Victor Fleming’s 1939 film the Wizard of Oz is a dark,
disturbing and downright dystopian fantasy. The plot unfolds around the hopelessly
naive daughter of a Midwestern farmer. After trudging through the first few dreary scenes, a cataclysmic event results
in the manslaughter of a citizen from a nation entirely foreign to her (for a
start everything is now in colour, critically for us). She is manipulated into
staging political revolution and destabilising an entire region over a pair of
shoes, before being summarily dismissed back home. Of course ultimately it could all be the
ravings of a mentally ill girl in 1930s Kansas but that would make the whole
thing even more horrific and in poor taste, surely no-one would ever actually
suggest that... Return to Oz.
Drone Strikes are getting a little silly nowadays |
As much fun as it is re-evaluating the messages of films in
light of contemporary events, the ham-fisted and wholesale destruction of a
standing social order before merrily absconding from any sense of
responsibility, resulting in sequel even grimmer and more fucked up than before,
is entirely tangential to the thrust of this post. What interests me is the
possibility of alluding to a particular urban condition by using popular and
evocative imagery. By developing a visual shorthand recognisable to anyone, the
intention is to create polemical statements about architecture and the city that
can be assessed, appropriated or rejected by near enough anyone.

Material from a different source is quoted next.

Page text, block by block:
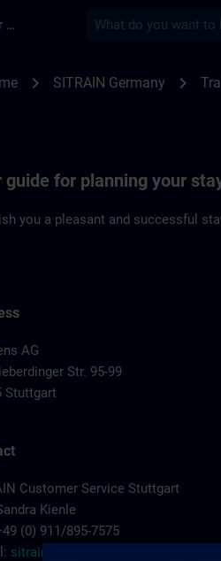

I’ll explain this through an example; the Emerald City.
Dorothy’s first main task is to seek out the assistance of the titular Wizard
of Oz, who resides in the Emerald City. The city itself is portrayed as a
glistening cluster of jagged crystals. Framed against the sky it sparkles and
glimmers with promise. However things are not exactly as they seem, the city
has a staged look that doesn’t derive from filmmaking’s limitations in the
1939. There is a brittleness to it all that is underlined by their visit to the
Wizard. Full of bombast, pomp and self importance the Emerald City’s great man
seems to have been particularly influential on a young Donald Trump. The
revelation that he is a fraud is where things get pertinent for us. Throughout
the film the Emerald City has evoked associations with capitalist city,
especially as glass and steel construction is normative in the ‘development’ of
city centres. At first it is utopian, an image of salvation after the perilous
road. However the glamour and the gloss soon give way to a seriously hostile
environment, ubiquitous in character and threatening in scale (complete with
obnoxious security personnel). Ultimately we learn it’s all a sham, concocted
by small men with a big need to impress their importance upon everyone else.
Mies van der Rohe and Robert Venturi, totally comfortable theoretical bedfellows |
By riffing on Venturi’s research into signage and image
(Learning from Las Vegas) and taking visual inspiration from Mies van der Rohe’s
Friedrichstrasse tower proposal (made all the more pertinent because it wasn’t
actually built). This series of images explores a descent into a real life ‘Emerald
City’ growing up around the industrial ruins around Nine Elms in London. Whilst
the photographs are site specific, these islands of corporate greed are
becoming evermore ubiquitous within cities across the globe, the Emerald City
is therefore a franchise. A morphology that is emerging in the city and
colonising any area it can rapaciously and without any thought to quality of
place. The images were initially conceived as part of a site study in the area,
where I was quite taken with the stark contrast between the gritty existing
fabric and the glass protuberances being constructed. Given that the prevailing
buyer of these ludicrously expensive properties are non resident non domiciles,
the shadowy and insidious nature hidden behind a glittering facade of glass
seems especially aligned with image of the creepily perfect citadel in the
Wizard of Oz and its corrupted machinations within.